Dekatria 2016
Delving deep into acoustic textures, Canadian guitarist pumps vibrant life into his veins.
A good decade has passed since Strat Andriotis started to drift away from hard rock reefs and look for riffs of serene disposition. A couple of records into this haven, he found it, yet “Less Off Patient” doesn’t deliver the calm one may hope for, because tentative calamity is never far away from the album’s scope – as shaped by a trio format.
Enchanting in a chamber way, its title track may set things in dreamy motion by creating a piano-propelled sense of urgency, but Strat’s six strings usher Adrianna Lee’s violin to the fore for the scene to turn into a vaudeville. In this playful, if ultimately, intimately romantic, atmosphere “Grey Song” is able to exist without voice to carry the tune, while “Inner Change” and “Where It Goes” feel fractured to the point of losing a melody. For all their jazzy intent, the faux avant-garde “A Behaviour Pattern” and the smoky “There’s Always Tomorrow” are classically minded, although the pieces’ inner discipline seems to be prone to mischief, guitar focusing on rhythm more than on filigree detail that’s stricken with flamenco twang, whereas”185 To Freedom” has blues in its heart and “The Dimming Light” is sparse and cold, yet alluring.
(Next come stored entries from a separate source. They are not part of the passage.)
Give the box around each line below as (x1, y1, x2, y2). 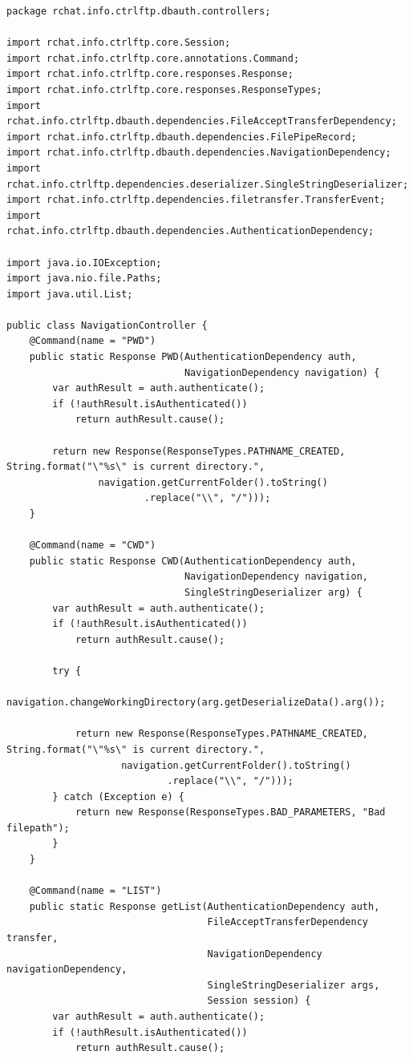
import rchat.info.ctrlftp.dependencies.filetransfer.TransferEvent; (6, 194, 386, 206)
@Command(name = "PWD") (29, 335, 156, 347)
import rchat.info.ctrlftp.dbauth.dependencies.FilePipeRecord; (6, 131, 357, 143)
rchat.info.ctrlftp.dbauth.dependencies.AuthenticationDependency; (6, 225, 375, 237)
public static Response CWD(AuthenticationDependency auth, (29, 555, 357, 567)
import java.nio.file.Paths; (6, 273, 162, 285)
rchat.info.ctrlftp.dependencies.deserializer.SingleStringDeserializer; (6, 178, 409, 190)
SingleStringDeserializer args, (207, 979, 380, 991)

Simultaneously lyrical and muscular, “Duet” finds Andriotis and Lee dancing in the spotlight, in the lonely, bleak place only shadows of yesterday are allowed to tread, while “Long Days” somehow outstays its aloof welcome – at least until Jeff Vidov’s ivories arrive as a saving grace. But it’s Strat’s instrument that’s driving “Somewhere In Time My Love” to the brink of delight, a place which has little to do with patience. At the end of the record, its title makes sense – as does its music.